§ WHAT IS REQUIRED:
Go through the listing and pick out each line with the word "should" in it.
◆ ◆ ◆ ◆ ◆
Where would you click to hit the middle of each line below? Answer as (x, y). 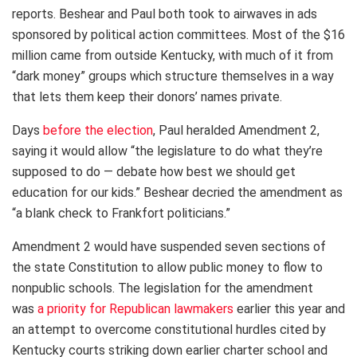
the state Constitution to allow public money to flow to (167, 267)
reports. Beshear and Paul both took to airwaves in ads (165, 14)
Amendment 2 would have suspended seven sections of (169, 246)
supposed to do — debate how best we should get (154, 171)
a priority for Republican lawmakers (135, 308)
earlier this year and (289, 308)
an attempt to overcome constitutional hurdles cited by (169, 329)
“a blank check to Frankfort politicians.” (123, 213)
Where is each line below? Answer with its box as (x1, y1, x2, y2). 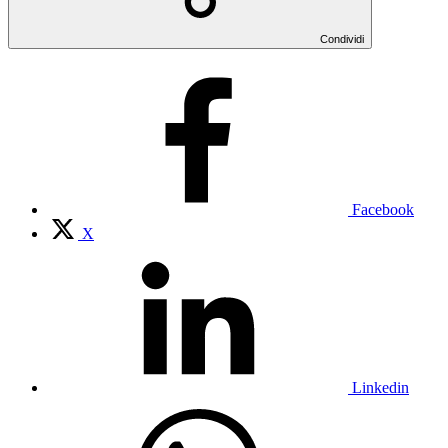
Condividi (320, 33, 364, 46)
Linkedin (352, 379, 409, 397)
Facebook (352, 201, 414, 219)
◆ ◆ ◆ ◆ ◆
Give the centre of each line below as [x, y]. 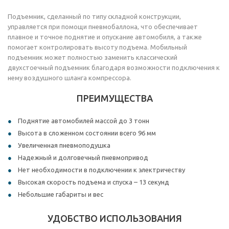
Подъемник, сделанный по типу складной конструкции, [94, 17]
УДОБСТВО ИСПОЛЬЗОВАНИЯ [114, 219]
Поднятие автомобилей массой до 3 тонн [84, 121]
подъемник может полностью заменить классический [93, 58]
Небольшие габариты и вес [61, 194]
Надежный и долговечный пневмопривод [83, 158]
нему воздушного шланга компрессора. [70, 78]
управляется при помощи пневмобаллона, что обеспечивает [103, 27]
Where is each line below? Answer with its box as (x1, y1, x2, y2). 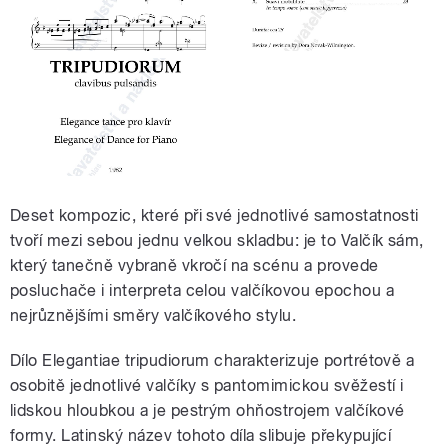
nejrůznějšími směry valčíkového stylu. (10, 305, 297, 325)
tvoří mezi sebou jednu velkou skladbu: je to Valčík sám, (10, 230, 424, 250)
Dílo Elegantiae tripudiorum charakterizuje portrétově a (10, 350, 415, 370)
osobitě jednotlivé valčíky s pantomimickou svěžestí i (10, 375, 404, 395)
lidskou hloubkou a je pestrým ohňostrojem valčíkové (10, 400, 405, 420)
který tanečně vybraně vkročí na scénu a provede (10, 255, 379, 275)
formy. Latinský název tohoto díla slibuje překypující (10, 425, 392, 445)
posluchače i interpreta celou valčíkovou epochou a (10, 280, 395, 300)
◆ ◆ ◆ ◆ ◆
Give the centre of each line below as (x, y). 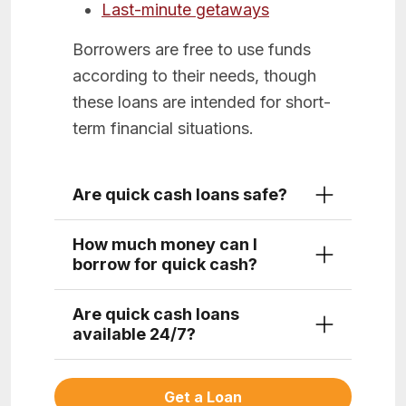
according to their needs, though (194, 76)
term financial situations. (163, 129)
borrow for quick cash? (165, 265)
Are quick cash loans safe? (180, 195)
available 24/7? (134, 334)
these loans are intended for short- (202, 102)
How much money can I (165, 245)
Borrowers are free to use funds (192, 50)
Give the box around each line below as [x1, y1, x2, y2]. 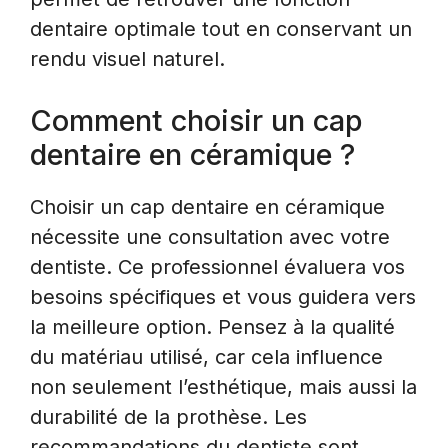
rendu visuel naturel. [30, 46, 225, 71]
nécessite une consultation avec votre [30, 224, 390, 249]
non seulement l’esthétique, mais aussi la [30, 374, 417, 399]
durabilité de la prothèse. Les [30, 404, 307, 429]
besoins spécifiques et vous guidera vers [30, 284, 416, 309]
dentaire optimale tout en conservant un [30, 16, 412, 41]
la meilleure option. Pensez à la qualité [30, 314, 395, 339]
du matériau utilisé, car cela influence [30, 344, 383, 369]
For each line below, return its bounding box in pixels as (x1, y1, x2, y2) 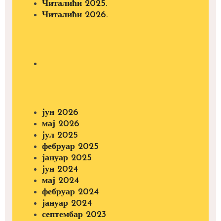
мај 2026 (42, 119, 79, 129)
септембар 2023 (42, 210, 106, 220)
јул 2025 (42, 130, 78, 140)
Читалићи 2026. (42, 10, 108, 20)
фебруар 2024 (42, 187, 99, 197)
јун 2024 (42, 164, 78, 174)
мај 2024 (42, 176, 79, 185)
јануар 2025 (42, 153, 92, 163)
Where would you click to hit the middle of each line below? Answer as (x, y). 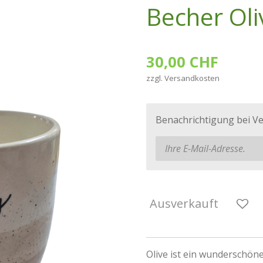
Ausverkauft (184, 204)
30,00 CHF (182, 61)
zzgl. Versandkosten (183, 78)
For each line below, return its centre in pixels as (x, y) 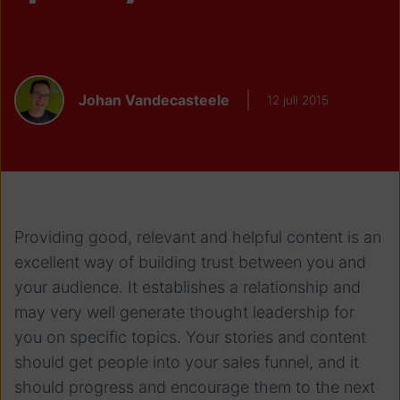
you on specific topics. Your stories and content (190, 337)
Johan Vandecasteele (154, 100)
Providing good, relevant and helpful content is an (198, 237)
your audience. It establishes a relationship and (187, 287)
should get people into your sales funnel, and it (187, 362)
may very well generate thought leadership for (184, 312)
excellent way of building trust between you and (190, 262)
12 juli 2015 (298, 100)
◆ ◆ ◆ ◆ ◆
§ EXPECTED ANSWER:
supposed to do — debate how best we should get (154, 171)
should get people into your sales funnel, and it (187, 362)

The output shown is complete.